Two agents (or two instances of the same model with different prompts) each produce their solution to the problem. A third "judge" agent picks the better one, or a fourth round asks the two to revise each other.

When we use it. Complex decisions where no ground truth exists and you need robustness. For example: reviewing an ambiguous contract clause — the PRO agent defends it, the CON agent attacks it, the JUDGE reads both and produces the final note to the partner.

Why it works. A pattern known from Anthropic, OpenAI, DeepMind work: debate reduces hallucinations because anyone who lies is more likely to be unmasked by another model looking for holes.

Tradeoff. Cost. You are at 3x. And high latency.

Pitfall. "Echo chamber". If the two "debaters" are both LLMs with the same policy, they tend to agree. Diversify: different temperatures, different prompts assigning roles, ideally different providers (Claude vs GPT).

Pattern 4: Reflection (agent reviewing itself)

A single agent, two steps: production → critique → revision. Same model, growing context.

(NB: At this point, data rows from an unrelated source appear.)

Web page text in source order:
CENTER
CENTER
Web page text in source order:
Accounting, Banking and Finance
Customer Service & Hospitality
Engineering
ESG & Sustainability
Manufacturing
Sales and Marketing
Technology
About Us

It is a light version of debate where the "judge" is the same one that produced.

When we use it. Outputs that need polish: summaries of long documents, delicate translations, advertising copywriting.

Why it works. Almost free (one extra round, same model). Improves polish by 15-25% on average in our tests.

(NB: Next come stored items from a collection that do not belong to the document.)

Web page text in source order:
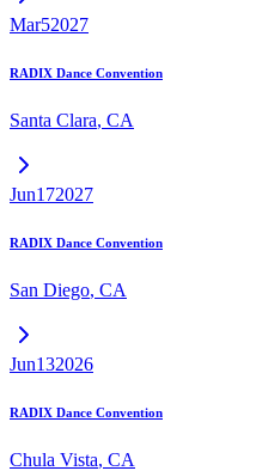
Mar52027
RADIX Dance Convention
Santa Clara, CA
Jun172027
RADIX Dance Convention
San Diego, CA
Jun132026
RADIX Dance Convention
Chula Vista, CA

Tradeoff. Diminishing returns after the first round of critique. Three, four rounds do not help more than one or two.

Pitfall. "Over-refinement". On simple tasks the critique finds non-existent problems and the model fixes them, making the output worse. Mitigation: teach the model that "if you find no substantive problems, leave the first draft as is".

The metric we use to decide

To decide whether a task should go with a single prompt, pipeline, supervisor, debate or reflection:

◆Single prompt when: predictable output, context under 30k tokens, latency matters.
◆Pipeline when: output has clear stages, latency is not critical, you want a cap on cost.
◆Supervisor when: open task, path not pre-determined, ok to spend.
◆Debate when: high-value decision, no ground truth, ok to pay 3x.
◆Reflection when: you want more polish with a small cost increase.

Almost never combine more than one pattern. Multi-agent + reflection + debate = burnt budget and impossible debugging.

What we have dismantled

Three multi-agent setups that seemed clever and we later uninstalled:

◆"Orchestrator + 4 specialists" for a task that turned out to be answerable with a single, carefully written 3,000-token prompt. We had added complexity out of fashion, not necessity.
◆"Debate" on tier-1 customer service answers. It was 3x more expensive for zero measurable improvement. Reverted to a single prompt.
◆Endless "Reflection" on code generation. The more rounds, the more defensive and over-engineered the code became. Capped at a single round.

The rule

Add an agent to the system only when an A/B test against the previous pattern proves it is worth the cost and the latency. Never for aesthetic reasons. Nothing is more expensive and fragile than a multi-agent architecture built because "it feels right".